2021 Atlantic Hurricane Season Could Produce 3-5 Major Storms
It’s going to be another busy hurricane season in the Gulf South, according to the National Oceanic and Atmospheric Administration’s (NOAA) Climate Prediction Center.
The 2020 season brought a record-breaking 30 storms, including 14 hurricanes, seven of which were major. NOAA scientists expect numbers above average once again in 2021, though not quite so high, said Ben Friedman, acting NOAA administrator.
But the numbers are close: a likely range of 13 to 20 named storms, of which six to 10 could become hurricanes, including three to five major hurricanes.

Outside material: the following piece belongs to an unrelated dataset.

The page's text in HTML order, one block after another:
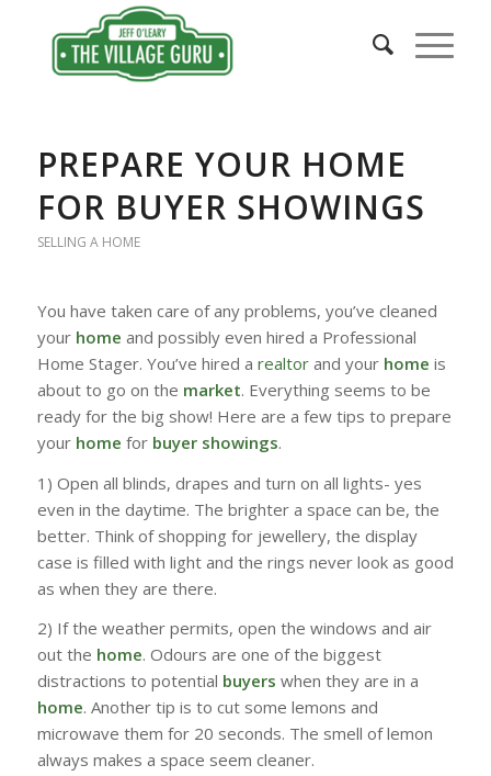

“Now is the time for communities along the coastline as well as inland to get prepared for the dangers that hurricanes can bring,” Secretary of Commerce Gina Raimondo said.

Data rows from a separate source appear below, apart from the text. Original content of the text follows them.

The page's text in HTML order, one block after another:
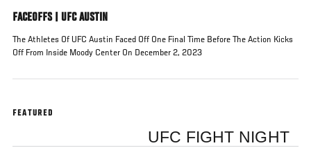
FACEOFFS | UFC AUSTIN
The Athletes Of UFC Austin Faced Off One Final Time Before The Action Kicks
Off From Inside Moody Center On December 2, 2023
FEATURED
UFC FIGHT NIGHT

In a press conference, Matthew Rosencrans, hurricane forecaster at NOAA’s Climate Prediction Center, said NOAA improved its storm surge model and predictive storm models to make predictions more accurate.
Rosencrans said warmer-than-average sea surface temperatures in the tropical Atlantic Ocean and Caribbean Sea, weaker tropical Atlantic trade winds, and an enhanced West African monsoon will contribute to increased storm formation.

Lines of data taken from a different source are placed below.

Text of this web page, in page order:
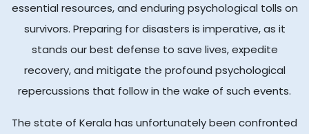
essential resources, and enduring psychological tolls on
survivors. Preparing for disasters is imperative, as it
stands our best defense to save lives, expedite
recovery, and mitigate the profound psychological
repercussions that follow in the wake of such events.
The state of Kerala has unfortunately been confronted

Forecasters are hesitant to connect the number of storms with climate change, but increased ocean surface temperatures play a role in hurricane formation, and scientists find that human-caused climate change is increasing ocean temperatures. NOAA scientists are studying how climate change is impacting the strength and frequency of tropical cyclones.
Last month, NOAA updated its statistical hurricane season averages based on data from the past 30 years, increasing the numbers to 14 named storms, of which seven become hurricanes, including three major hurricanes. The previous Atlantic storm averages, based on the period from 1981 to 2010, were 12 named storms, six hurricanes, and three major hurricanes.